81. The author now compared the conductibility of the influence from both sources. He made Mad'lle Sturmann take hold of one end of a pair of callipers of packfong, and when she had become quite accustomed to the sensation of its contact, he placed his five finger points of the right hand in contact with the other end. Immediately she perceived a sensation of warmth at the point of contact, and this sensation extended to the elbow. He now added the five remaining fingers, when the effect was more than twice as strong, and extended to the shoulder. On removing the fingers, the sensation rapidly diminished, but did not suddenly disappear, and when the fingers were alternately laid on and taken off, the sensation corresponded to these changes. On another day, he induced Dr. Lippich to do the same, and his fingers produced the same effect.
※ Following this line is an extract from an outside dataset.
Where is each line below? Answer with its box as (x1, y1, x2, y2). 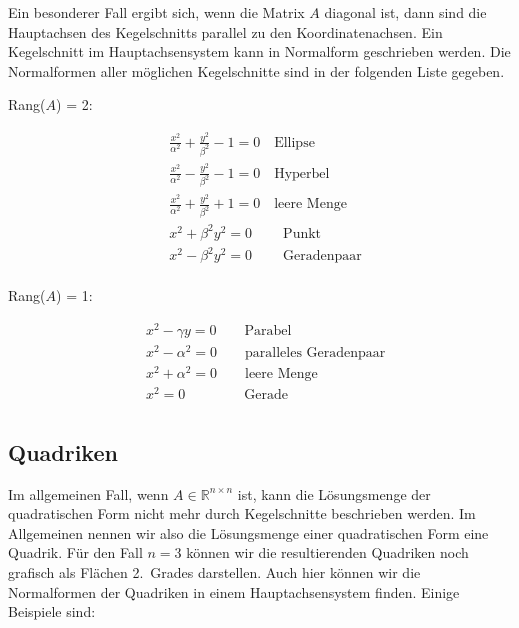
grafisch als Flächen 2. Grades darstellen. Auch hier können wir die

On trying the experiment with Mad'lle Maix, it was equally successful; with the author's ten fingers the sensation amounted to that of heat, and extended to the head. Her physician repeated the experiment successfully'; but although more than 10 years younger than the author, the whole effect was decidedly weaker. Pater Lambert, of the Franciscans, her confessor, also tried his hands, which she felt to be equal to those of the author in power.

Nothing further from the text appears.